Later, in a hospital bed getting tests for excessive smoke inhalation, Ginoza requests a Psycho-Pass reading from a passing nurse droid. Kougami’s passed out in the bed next to him. He’ll be dizzy and in pain for the next few days, and his wound will require him to stay off-field for at least a week. But he’ll be fine. As he somehow always is. 

It’s up slightly from the last time he checked, but not by a significant amount to warrant alarm. Back when he was still an Inspector, a stress-heavy mission would ratchet up his hue by a sickening fifteen points at a time. Now, try as he might, his reading stays stable. The irony isn’t lost on him. 

The implication however, dances just out of his reach.

\--

“Hey,” Kougami says tiredly. 

Ginoza cracks an eye open. He’s alive, then. He shifts, stiffening when his entire body protests in pain. _Ah_ , he remembers with sudden clarity. _I was shot_. 

Kougami eyes are ringed dark, and his hair is mussed up. He looks like he hasn’t slept for days. “How’re you feeling?”

“Fine,” Ginoza lies, because the look on Kougami’s face is not alright, in this context, or any context, ever. Ginoza had the same guilt morphing his features when Masaoka died in his arms. Kougami will know he’s lying of course, the same way he knows every twitch and tell of his body as if it were his own. But Ginoza will not have this on his conscience, will put himself between Kougami and the world if it means protecting what peace of mind Kougami’s fought so hard to attain. “I’m fine,” he reiterates. 

Kougami nods shortly, the taut line of his shoulders dissipating fractionally. He reaches forward hesitantly, and settles a hand on Ginoza’s real one, stroking the backs of his knuckles. They stay like that for a while, and Ginoza watches as Kougami drifts off to sleep.

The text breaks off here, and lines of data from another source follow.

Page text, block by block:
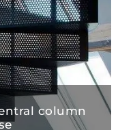
central
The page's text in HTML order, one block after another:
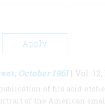
, October 1961 | Vol. 12,
of his acid-
of the American
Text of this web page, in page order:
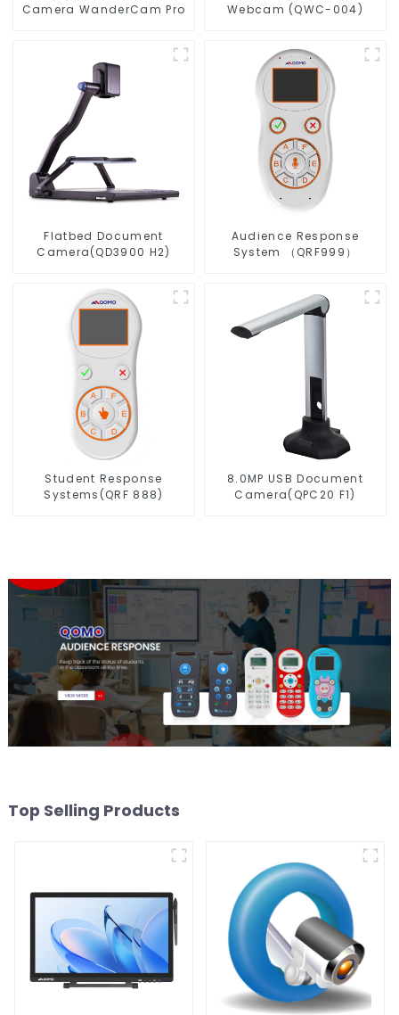
Camera WanderCam Pro
Webcam (QWC-004)
Flatbed Document
Camera(QD3900 H2)
Audience Response
System （QRF999）
Student Response
Systems(QRF 888)
8.0MP USB Document
Camera(QPC20 F1)
Top Selling Products
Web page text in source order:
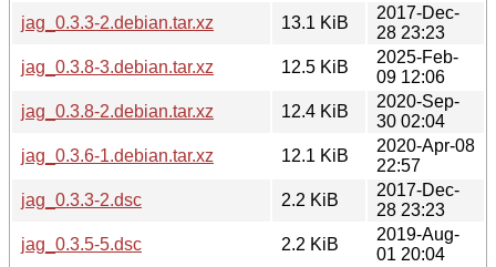
jag_0.3.3-2.debian.tar.xz
13.1 KiB
2017-Dec-
28 23:23
jag_0.3.8-3.debian.tar.xz
12.5 KiB
2025-Feb-
09 12:06
jag_0.3.8-2.debian.tar.xz
12.4 KiB
2020-Sep-
30 02:04
jag_0.3.6-1.debian.tar.xz
12.1 KiB
2020-Apr-08
22:57
jag_0.3.3-2.dsc
2.2 KiB
2017-Dec-
28 23:23
jag_0.3.5-5.dsc
2.2 KiB
2019-Aug-
01 20:04
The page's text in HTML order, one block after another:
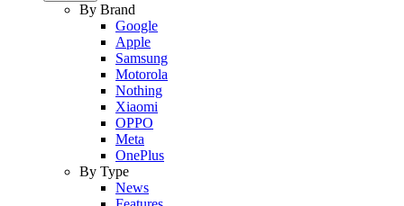
By Brand
Google
Apple
Samsung
Motorola
Nothing
Xiaomi
OPPO
Meta
OnePlus
By Type
News
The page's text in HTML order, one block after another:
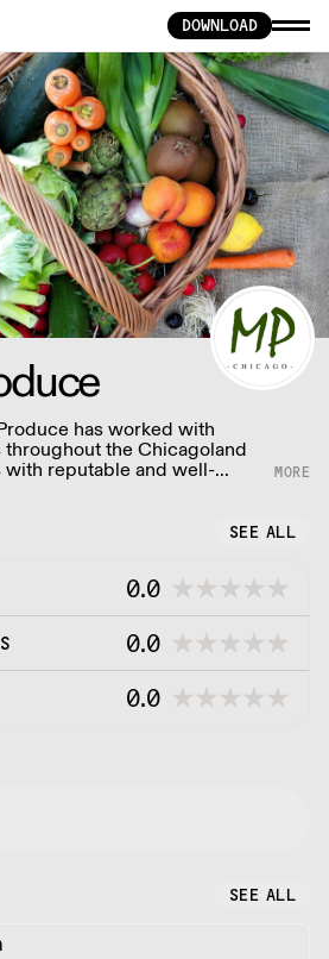
DOWNLOAD
has worked with
the Chicagoland
with reputable and well-
brokers, as well as
SEE ALL
0.0
0.0
0.0
SEE ALL
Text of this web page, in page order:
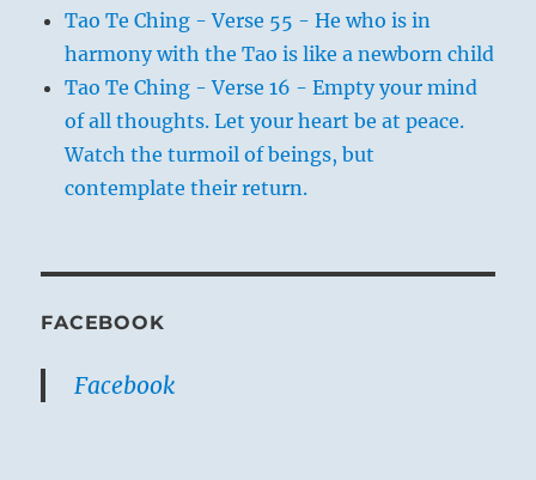
Tao Te Ching - Verse 55 - He who is in
harmony with the Tao is like a newborn child
Tao Te Ching - Verse 16 - Empty your mind
of all thoughts. Let your heart be at peace.
Watch the turmoil of beings, but
contemplate their return.
FACEBOOK
Facebook
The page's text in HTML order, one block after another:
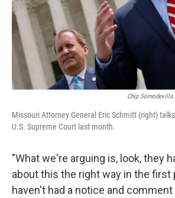
Chip Somodevilla
Missouri Attorney General Eric Schmitt (right)
U.S. Supreme Court last month.
"What we're arguing is, look, they
about this the right way in the first
haven't had a notice and comment
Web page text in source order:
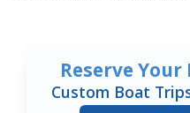
Reserve
Custom Boat
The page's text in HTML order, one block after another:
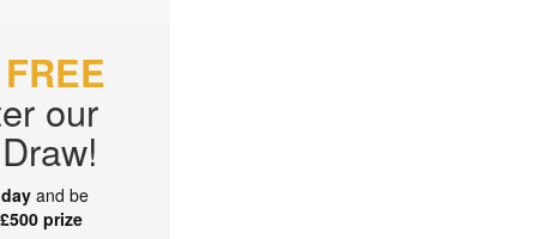
FREE
our
and be
£500 prize
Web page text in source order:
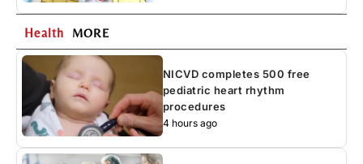
Health MORE
NICVD completes 500 free
pediatric heart rhythm
procedures
4 hours ago
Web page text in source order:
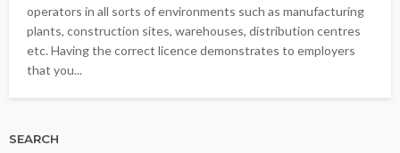
operators in all sorts of environments such as manufacturing
plants, construction sites, warehouses, distribution centres
etc. Having the correct licence demonstrates to employers
that you...
SEARCH
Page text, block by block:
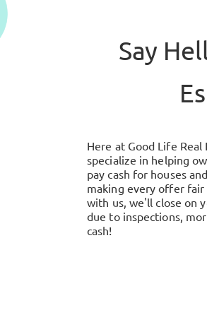
Say
Here at Good Life
specialize in helping
pay cash for houses
making every offer
with us, we'll close on
due to inspections,
cash!
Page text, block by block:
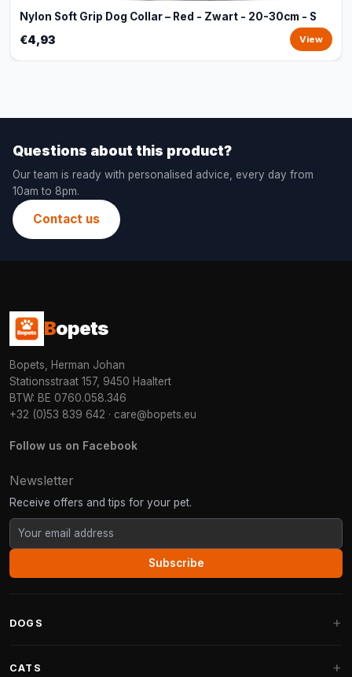
Nylon Soft Grip Dog Collar – Red - Zwart - 20-30cm - S
€4,93 View
Questions about this product?
Our team is ready with personalised advice, every day from
10am to 8pm.
Contact us
Bopets
Bopets, Herman Johan
Stationsstraat 157, 9450 Haaltert
BTW: BE 0760.058.346
+32 (0)53 839 642 · care@bopets.eu
Follow us on Facebook
Newsletter
Receive offers and tips for your pet.
Subscribe
DOGS
CATS
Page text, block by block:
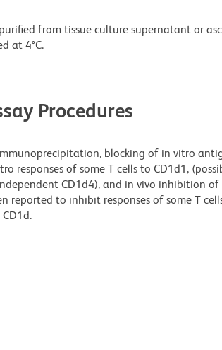
from tissue culture supernatant or
at 4°C.
Procedures
blocking of in vitro
responses of some T cells to CD1d1,
CD1d4), and in vivo inhibition of
reported to inhibit responses of some T
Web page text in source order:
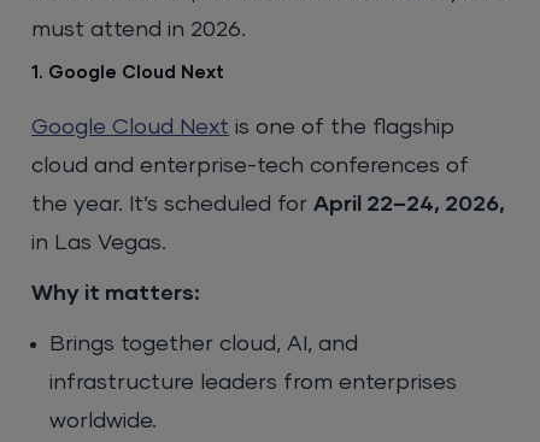
must attend in 2026.
1. Google Cloud Next
Google Cloud Next is one of the flagship
cloud and enterprise-tech conferences of
the year. It’s scheduled forApril 22–24, 2026,
in Las Vegas.
Why it matters:
Brings together cloud, AI, and
infrastructure leaders from enterprises
worldwide.
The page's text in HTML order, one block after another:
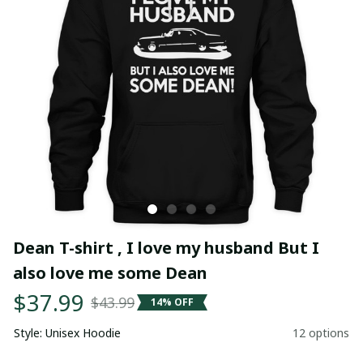
Dean T-shirt , I love my husband But I
also love me some Dean
$37.99 $43.99 14% OFF
Style: Unisex Hoodie 12 options
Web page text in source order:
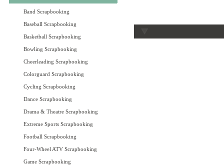
Band Scrapbooking
Baseball Scrapbooking
Basketball Scrapbooking
Bowling Scrapbooking
Cheerleading Scrapbooking
Colorguard Scrapbooking
Cycling Scrapbooking
Dance Scrapbooking
Drama & Theatre Scrapbooking
Extreme Sports Scrapbooking
Football Scrapbooking
Four-Wheel ATV Scrapbooking
Game Scrapbooking
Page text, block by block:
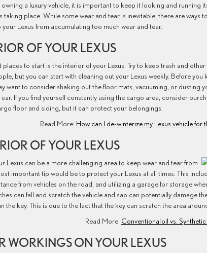
a luxury vehicle, it is important to keep it looking and running
taking place. While some wear and tear is inevitable, there are ways
your Lexus from accumulating too much wear and tear.
OF YOUR LEXUS
places to start is the interior of your Lexus. Try to keep trash and
but you can start with cleaning out your Lexus weekly. Before
want to consider shaking out the floor mats, vacuuming, or dusting
If you find yourself constantly using the cargo area, consider
floor and siding, but it can protect your belongings.
Read More: How can I de-winterize my Lexus vehicle for
OF YOUR LEXUS
Lexus can be a more challenging area to keep wear and tear from
important tip would be to protect your Lexus at all times. This
from vehicles on the road, and utilizing a garage for storage
can fall and scratch the vehicle and sap can potentially damage
the key. This is due to the fact that the key can scratch the area
Read More: Conventional oil vs.
WORKINGS ON YOUR LEXUS
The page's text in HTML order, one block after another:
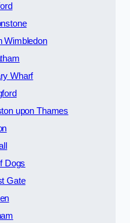
Wimbledon
Wharf
upon Thames
Dogs
Gate
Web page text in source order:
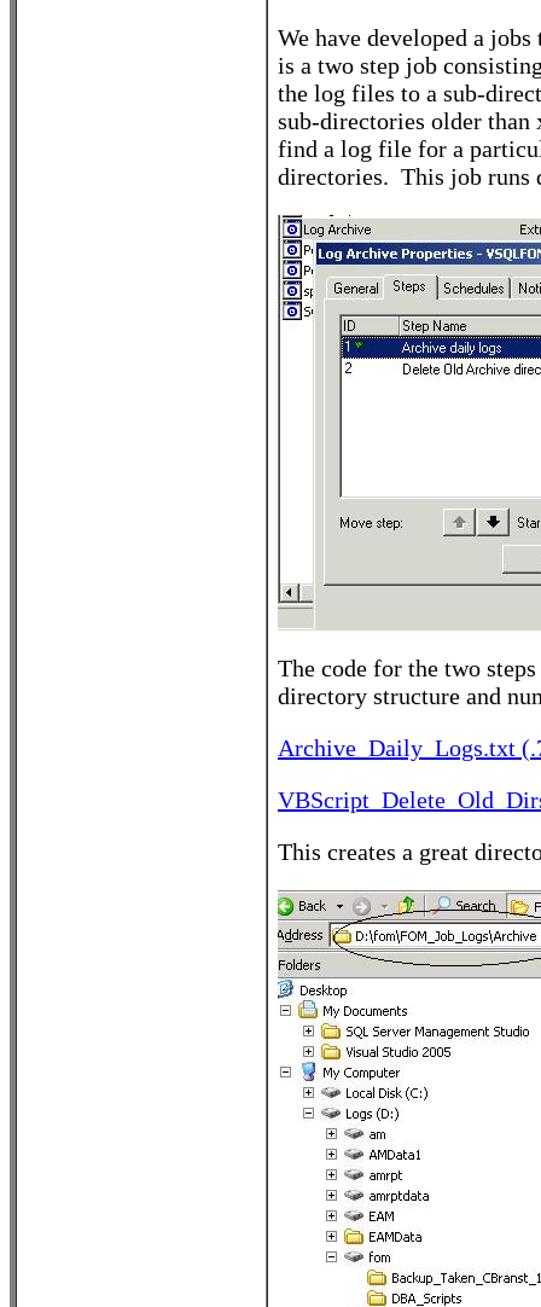
We have developed a
is a two step job
the log files to a sub-
sub-directories older
find a log file for a
directories. This job runs
The code for the two
directory structure and
Archive_Daily_Logs.txt
This creates a great
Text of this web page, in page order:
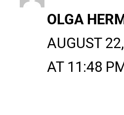
OLGA
AUGUST
AT 11:48
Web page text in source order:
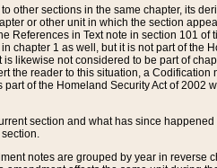
other sections in the same chapter, its
or other unit in which the section
in Text note in section 101 of
chapter 1 as well, but it is not part of the
likewise not considered to be part of
reader to this situation, a
of the Homeland Security Act of 2002
section and what has since
notes are grouped by year in reverse
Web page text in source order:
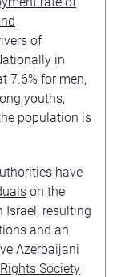
of
in
7.6% for men,
youths,
population is
have
on the
Israel, resulting
and an
Azerbaijani
Society
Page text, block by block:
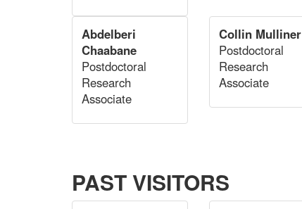
Abdelberi
Chaabane
Postdoctoral
Research
Associate
Collin Mulliner
Postdoctoral
Research
Associate
PAST VISITORS
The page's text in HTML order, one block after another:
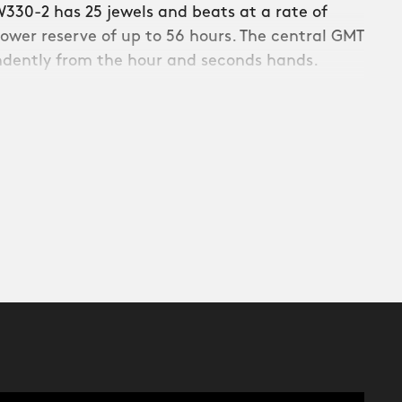
2 has 25 jewels and beats at a rate of
reserve of up to 56 hours. The central GMT
from the hour and seconds hands.
and GMT timekeeping, the SW330-2
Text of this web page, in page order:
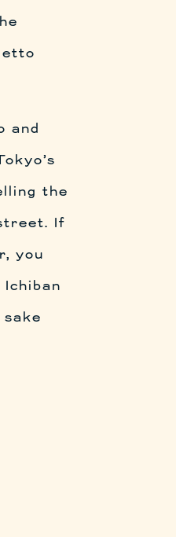
and
the
If
you
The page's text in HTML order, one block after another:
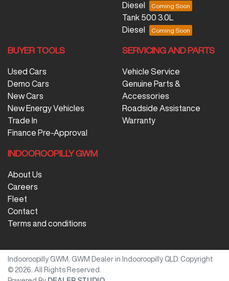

Out of habit, Ginoza flicks his scanner on. His Psycho-Pass reads— 

“Stop that,” Kougami snaps. He sounds angry. The first time he’s been angry with Ginoza since they reunited. “You think I don’t know what you’re doing? Stop it.”

“What—”

“Was this why you stepped in front of me? Huh, Gino? Has everything you’ve done just been to keep your reading down?”

“Wait,” Ginoza says, panic setting in, because underneath that anger he detects a thread of hurt, and _no_ , he can’t have Kougami misunderstand this. He flung himself in front of Kougami when he saw Jackdaw pull out his gun, because he couldn’t _not_ do it, couldn’t lose the only partner he’s ever trusted, couldn’t let go of the only person he’s ever loved since his father. “Kougami, please,” he says. “That’s not it.”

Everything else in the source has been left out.